Levin gnashed his teeth and his hands curled into fists. It was an unbelievable act of incompetence on his part. If he was in the directorship, Levin would have himself executed for such a stupid mistake. Even if he were able to right this crime, Levin would forever be known as the auditor who catastrophically failed in his duties. James escaping was actually the least of his concerns. He was confident he could hunt down the fugitive and drag him back for justice. The sting of the most important Time Law being broken hurt much more. He would consider honorable suicide if he thought it would clear some of that taint from his name. Hell, he still might have to, once the director was through with him. It wouldn’t work this way, though. Levin couldn’t escape his failure so easily. Things these days were never that simple.

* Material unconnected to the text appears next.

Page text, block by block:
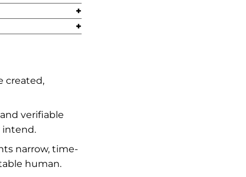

The double doors at the end of the hallway swung outward with a squeak—the lower hinge of the right door making that noise—revealing a pitch-black interior. A draft blew out of the opening. The director preferred to keep the temperature in his office frigid.
A gravelly sounding voice barked out from within the darkness, “Black f*cking balls, Levin, you’ve f*cked up on a galactic scale. In my damn f*cking backyard, no less. Get your ass in here.”
Levin tore his gaze away from the board and entered the director’s office, intent on keeping his dignity intact. If he had to face possible orders to execute himself, he would do so with his head held high and his back straight.
“Have a seat, Levin.” Director Young gestured at the chair in front of his desk. “No, stand. Sitting is for those who aren’t f*ckups.”